Массовая литература XX века | страница 26
Человек «массы» – это не обездоленный и эксплуатируемый труженик, готовый к революционному подвигу, а прежде всего средний индивид, «всякий и каждый, кто ни в добре, ни в зле не мерит себя особой мерой, а ощущает таким же, «как и все», и не только не удручен, но и доволен собственной неотличимостью» [Ортега-и-Гассет, 2000: 119]. Будучи неспособным к критическому мышлению, «массовый» человек бездумно усваивает «ту мешанину прописных истин, несвязных мыслей и просто словесного мусора, что скопилась в нем по воле случая, и навязывает ее везде и всюду, действуя по простоте душевной, а потому без страха и упрека» [Ортега-и-Гассет, 2000: 119]. Размышления Ортеги-и-Гассета во многом перекликаются с идеями философов и социологов так называемой Франкфуртской школы, крупнейший представитель которых Герберт Маркузе также считал, что именно предельная технологизация и бюрократизация современного общества заводят его в тупики бездуховного, пещерного авторитаризма и диктатур [Маркузе, 2003]. Отмеченные психологические особенности имеют принципиальное значение для понимания того места, которое занимает массовая литература в «круге чтения» современного человека, в культурной жизни общества.
Философ С. Московичи употреблял понятия «масса» и «толпа» почти как синонимы, отмечая, одно лишь отличие массы от толпы: в толпе люди связаны через непосредственный личный контакт, в массе – через медиа: «Массы никогда не видно, потому что она повсюду <…> читатели, слушатели, телезрители, оставаясь каждый у себя дома, они существуют все вместе, они подобны» [Московичи, 1996: 58].
Наблюдаемое с конца 1980-х гг. «вторжение» массового человека в сферу формирования российских культурных стандартов сродни тому «восстанию масс» против элитарной культуры, которое в начале века тревожило X. Ортегу-и-Гассета и многих других мыслителей. «Нынешнее «восстание массового человека» выводит на культурную сцену того самого «обывателя», которого долго – и безуспешно – пытались отгородить от чуждых влияний и заставить стыдиться самого себя.
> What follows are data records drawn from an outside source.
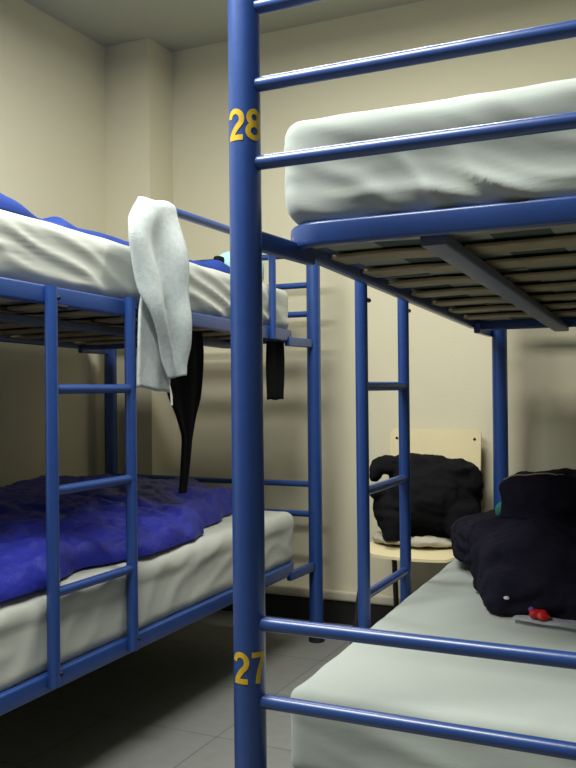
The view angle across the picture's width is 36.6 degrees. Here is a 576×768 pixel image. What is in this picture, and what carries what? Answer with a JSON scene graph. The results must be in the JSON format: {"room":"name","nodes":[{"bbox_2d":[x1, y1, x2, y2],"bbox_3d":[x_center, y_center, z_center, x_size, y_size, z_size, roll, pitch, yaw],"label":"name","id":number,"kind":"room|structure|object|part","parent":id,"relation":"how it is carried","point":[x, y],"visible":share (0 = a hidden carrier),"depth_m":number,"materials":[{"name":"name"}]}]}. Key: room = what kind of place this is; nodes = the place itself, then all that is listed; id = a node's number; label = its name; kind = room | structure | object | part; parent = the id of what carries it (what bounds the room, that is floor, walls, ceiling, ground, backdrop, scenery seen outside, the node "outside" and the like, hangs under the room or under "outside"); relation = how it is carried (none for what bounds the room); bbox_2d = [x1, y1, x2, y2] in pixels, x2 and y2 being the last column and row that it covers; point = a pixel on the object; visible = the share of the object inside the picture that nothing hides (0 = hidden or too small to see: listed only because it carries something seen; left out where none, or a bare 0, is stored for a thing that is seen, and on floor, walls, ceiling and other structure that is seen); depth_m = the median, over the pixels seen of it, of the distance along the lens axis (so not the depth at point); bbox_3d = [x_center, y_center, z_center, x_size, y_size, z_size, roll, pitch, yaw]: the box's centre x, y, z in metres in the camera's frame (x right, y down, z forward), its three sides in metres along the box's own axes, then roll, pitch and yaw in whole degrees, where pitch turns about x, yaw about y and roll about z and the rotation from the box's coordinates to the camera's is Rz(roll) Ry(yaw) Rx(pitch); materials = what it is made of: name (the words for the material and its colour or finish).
{"room":"dormitory","nodes":[
{"label":"dormitory","id":0,"kind":"room"},
{"bbox_2d":[0,0,105,486],"bbox_3d":[-1.936,-0.275,2.021,0.100,2.690,5.400,-1,0,25],"label":"wall","id":1,"kind":"structure","parent":0,"point":[53,119],"depth_m":3.81,"materials":[{"name":"beige paint"}]},
{"bbox_2d":[0,610,352,767],"bbox_3d":[-0.109,1.097,1.156,4.110,0.100,5.400,-1,0,25],"label":"floor","id":2,"kind":"structure","parent":0,"point":[168,702],"depth_m":2.84,"materials":[{"name":"grey tile"}]},
{"bbox_2d":[0,208,324,715],"bbox_3d":[-0.822,0.197,2.833,1.095,1.735,2.247,-1,0,25],"label":"bunk bed","id":3,"kind":"object","parent":2,"relation":"on","point":[49,299],"visible":0.46,"depth_m":2.43,"materials":[{"name":"blue metal"}]},
{"bbox_3d":[-0.579,0.250,2.139,0.032,0.985,0.032,-1,0,25],"label":"ladder rail","id":4,"kind":"part","parent":3,"relation":"part of","materials":[{"name":"blue metal"}]},
{"bbox_3d":[-0.821,0.200,4.039,0.058,1.705,0.058,-1,0,25],"label":"post","id":5,"kind":"part","parent":3,"relation":"part of","materials":[{"name":"blue metal"}]},
{"bbox_3d":[-0.439,0.251,2.437,0.032,0.985,0.032,-1,0,25],"label":"ladder rail","id":6,"kind":"part","parent":3,"relation":"part of","materials":[{"name":"blue metal"}]},
{"bbox_2d":[0,209,288,340],"bbox_3d":[-0.837,-0.306,2.802,0.996,0.222,1.925,-1,0,25],"label":"mattress","id":7,"kind":"object","parent":3,"relation":"on","point":[32,250],"visible":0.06,"depth_m":2.32,"materials":[{"name":"white fabric"}]},
{"bbox_2d":[0,193,229,273],"bbox_3d":[-0.858,-0.440,2.773,0.910,0.116,1.760,-1,0,25],"label":"blanket","id":8,"kind":"object","parent":7,"relation":"on","point":[8,204],"visible":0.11,"depth_m":2.36,"materials":[{"name":"blue fabric"}]},
{"bbox_2d":[213,256,223,262],"bbox_3d":[-0.262,-0.465,3.299,0.040,0.040,0.049,-1,0,8],"label":"pouch","id":9,"kind":"object","parent":8,"relation":"on","point":[220,258],"visible":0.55,"depth_m":3.28,"materials":[{"name":"black fabric"}]},
{"bbox_2d":[219,251,263,281],"bbox_3d":[-0.199,-0.460,3.479,0.215,0.143,0.148,-1,0,25],"label":"pillow","id":10,"kind":"object","parent":7,"relation":"on","point":[226,255],"visible":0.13,"depth_m":3.44,"materials":[{"name":"teal fabric"}]},
{"bbox_3d":[-0.836,-0.203,2.834,1.036,0.085,1.934,-1,0,25],"label":"deck frame","id":11,"kind":"part","parent":3,"relation":"part of","materials":[{"name":"blue metal"}]},
{"bbox_2d":[0,511,293,691],"bbox_3d":[-0.823,0.618,2.804,0.995,0.224,1.944,-1,0,25],"label":"mattress","id":12,"kind":"object","parent":3,"relation":"on","point":[175,579],"visible":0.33,"depth_m":2.42,"materials":[{"name":"white fabric"}]},
{"bbox_2d":[0,474,231,601],"bbox_3d":[-0.822,0.432,2.793,0.958,0.158,1.830,-1,0,25],"label":"duvet","id":13,"kind":"object","parent":12,"relation":"on","point":[92,523],"visible":0.81,"depth_m":2.69,"materials":[{"name":"blue fabric"}]},
{"bbox_3d":[-0.827,0.736,2.828,1.036,0.062,1.934,-1,0,25],"label":"deck frame","id":14,"kind":"part","parent":3,"relation":"part of","materials":[{"name":"blue metal"}]},
{"bbox_2d":[128,196,191,404],"bbox_3d":[-0.384,-0.243,2.509,0.113,0.613,0.292,-1,0,25],"label":"towel","id":15,"kind":"object","parent":3,"relation":"hanging from","point":[157,245],"visible":1,"depth_m":2.50,"materials":[{"name":"grey fabric"}]},
{"bbox_2d":[167,331,203,492],"bbox_3d":[-0.350,0.093,2.985,0.029,0.559,0.239,-1,0,23],"label":"trousers","id":16,"kind":"object","parent":3,"relation":"hanging from","point":[186,390],"visible":0.82,"depth_m":2.99,"materials":[{"name":"black fabric"}]},
{"bbox_3d":[-0.227,-0.353,2.901,0.027,0.366,0.817,-1,0,25],"label":"guard rail","id":17,"kind":"part","parent":3,"relation":"part of","materials":[{"name":"blue metal"}]},
{"bbox_2d":[266,341,284,399],"bbox_3d":[-0.049,-0.052,3.398,0.019,0.229,0.138,-1,0,25],"label":"hanging cloth","id":18,"kind":"object","parent":3,"relation":"hanging from","point":[275,357],"visible":1,"depth_m":3.39,"materials":[{"name":"black fabric"}]},
{"bbox_3d":[0.110,0.188,3.599,0.058,1.705,0.058,-1,0,25],"label":"post","id":19,"kind":"part","parent":3,"relation":"part of","materials":[{"name":"blue metal"}]},
{"bbox_2d":[228,0,575,767],"bbox_3d":[0.791,0.145,2.263,1.061,1.800,2.067,-1,0,25],"label":"bunk bed","id":20,"kind":"object","parent":2,"relation":"on","point":[436,229],"visible":0.79,"depth_m":1.54,"materials":[{"name":"blue metal"}]},
{"bbox_3d":[-0.072,0.144,1.564,0.058,1.770,0.058,-1,0,25],"label":"post","id":21,"kind":"part","parent":20,"relation":"part of","materials":[{"name":"blue metal"}]},
{"bbox_3d":[0.188,0.268,2.180,0.032,1.065,0.032,-1,0,25],"label":"ladder rail","id":22,"kind":"part","parent":20,"relation":"part of","materials":[{"name":"blue metal"}]},
{"bbox_3d":[0.334,0.269,2.490,0.032,1.065,0.032,-1,0,25],"label":"ladder rail","id":23,"kind":"part","parent":20,"relation":"part of","materials":[{"name":"blue metal"}]},
{"bbox_2d":[284,78,575,320],"bbox_3d":[0.780,-0.380,2.256,1.001,0.286,1.720,-1,0,25],"label":"mattress","id":24,"kind":"object","parent":20,"relation":"on","point":[543,165],"visible":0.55,"depth_m":1.59,"materials":[{"name":"white fabric"}]},
{"bbox_2d":[290,558,575,767],"bbox_3d":[0.798,0.637,2.243,0.964,0.214,1.744,-1,0,25],"label":"mattress","id":25,"kind":"object","parent":20,"relation":"on","point":[514,697],"visible":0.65,"depth_m":1.65,"materials":[{"name":"white fabric"}]},
{"bbox_2d":[450,468,575,619],"bbox_3d":[0.825,0.390,2.327,0.933,0.327,0.722,-1,0,25],"label":"backpack","id":26,"kind":"object","parent":25,"relation":"on","point":[521,552],"visible":1,"depth_m":2.18,"materials":[{"name":"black fabric"}]},
{"bbox_2d":[512,615,575,628],"bbox_3d":[0.694,0.550,1.980,0.388,0.008,0.098,-1,0,37],"label":"paper sheet","id":27,"kind":"object","parent":25,"relation":"on","point":[571,624],"visible":0.66,"depth_m":2.02,"materials":[{"name":"white paper"}]},
{"bbox_2d":[528,607,550,620],"bbox_3d":[0.589,0.540,2.044,0.054,0.024,0.047,-1,0,25],"label":"wrapper","id":28,"kind":"object","parent":27,"relation":"on","point":[540,614],"visible":1,"depth_m":2.03,"materials":[{"name":"red plastic"}]},
{"bbox_3d":[0.788,-0.261,2.252,1.008,0.113,1.679,-1,0,25],"label":"deck frame","id":29,"kind":"part","parent":20,"relation":"part of","materials":[{"name":"blue metal"}]},
{"bbox_3d":[0.818,0.147,3.357,0.058,1.770,0.058,-1,0,25],"label":"post","id":30,"kind":"part","parent":20,"relation":"part of","materials":[{"name":"blue metal"}]},
{"bbox_2d":[350,429,481,643],"bbox_3d":[0.544,0.622,3.442,0.546,0.872,0.441,-1,0,25],"label":"chair","id":31,"kind":"object","parent":2,"relation":"on","point":[466,444],"visible":0.35,"depth_m":3.57,"materials":[{"name":"brown wood"}]},
{"bbox_3d":[0.278,0.851,3.417,0.082,0.416,0.022,-1,0,6],"label":"leg","id":32,"kind":"part","parent":31,"relation":"part of","materials":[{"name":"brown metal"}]},
{"bbox_3d":[0.451,0.851,3.654,0.022,0.419,0.139,-1,0,13],"label":"leg","id":33,"kind":"part","parent":31,"relation":"part of","materials":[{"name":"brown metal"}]},
{"bbox_2d":[372,531,451,546],"bbox_3d":[0.507,0.597,3.398,0.346,0.040,0.236,-1,0,25],"label":"shirt","id":34,"kind":"object","parent":31,"relation":"on","point":[416,541],"visible":0.57,"depth_m":3.29,"materials":[{"name":"beige fabric"}]},
{"bbox_2d":[369,453,483,539],"bbox_3d":[0.544,0.431,3.408,0.457,0.315,0.339,-1,0,25],"label":"bag","id":35,"kind":"object","parent":34,"relation":"on","point":[444,490],"visible":0.7,"depth_m":3.31,"materials":[{"name":"black fabric"}]},
{"bbox_3d":[0.529,0.639,3.409,0.375,0.043,0.370,-1,0,25],"label":"seat","id":36,"kind":"part","parent":31,"relation":"part of","materials":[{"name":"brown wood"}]},
{"bbox_3d":[0.609,0.342,3.610,0.385,0.311,0.069,-1,0,25],"label":"backrest","id":37,"kind":"part","parent":31,"relation":"part of","materials":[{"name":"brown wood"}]},
{"bbox_2d":[23,0,423,51],"bbox_3d":[-0.136,-1.693,1.173,4.110,0.100,5.400,-1,0,25],"label":"ceiling","id":38,"kind":"structure","parent":0,"point":[176,25],"depth_m":3.85,"materials":[{"name":"paint"}]},
{"bbox_2d":[172,0,575,595],"bbox_3d":[1.009,-0.294,3.561,3.910,2.690,0.100,-1,0,25],"label":"wall","id":39,"kind":"structure","parent":0,"point":[450,364],"depth_m":3.85,"materials":[{"name":"beige paint"}]},
{"bbox_2d":[105,38,175,475],"bbox_3d":[-0.710,-0.273,4.207,0.250,2.690,0.200,-1,0,25],"label":"pillar","id":40,"kind":"structure","parent":39,"relation":"attached to","point":[138,73],"depth_m":4.13,"materials":[{"name":"beige paint"}]},
{"bbox_2d":[213,593,393,626],"bbox_3d":[1.109,0.999,3.446,3.660,0.100,0.018,-1,0,25],"label":"baseboard","id":41,"kind":"structure","parent":39,"relation":"attached to","point":[342,612],"depth_m":3.92,"materials":[{"name":"black"}]},
{"bbox_2d":[265,584,399,605],"bbox_3d":[1.106,0.925,3.440,3.660,0.045,0.030,-1,0,25],"label":"trim","id":42,"kind":"structure","parent":39,"relation":"attached to","point":[328,594],"depth_m":3.86,"materials":[{"name":"beige paint"}]}
]}
Избавление от навязанных стандартов придает этому человеку ореол победителя, впервые в нашей истории дает ему легальное право утверждать свой уровень вкусов, наслаждаться ранее запретными для него плодами вроде примитивных ужастиков или эротического допинга», – отмечает социолог Ю. Левада [Левада, 2000: 110].
Массовая литература не может не ориентироваться на новые культурные стандарты, на изменившуюся шкалу ценностей. Качественное изменение читателя оценивал еще в начале XX в. К. Чуковский: «Существует изрядное количество признаков, что пришел какой-то новый, миллионный читатель, и это, конечно, радость, но беда в том, что имя ему – обыватель, он с крошечной, булавочной головкой.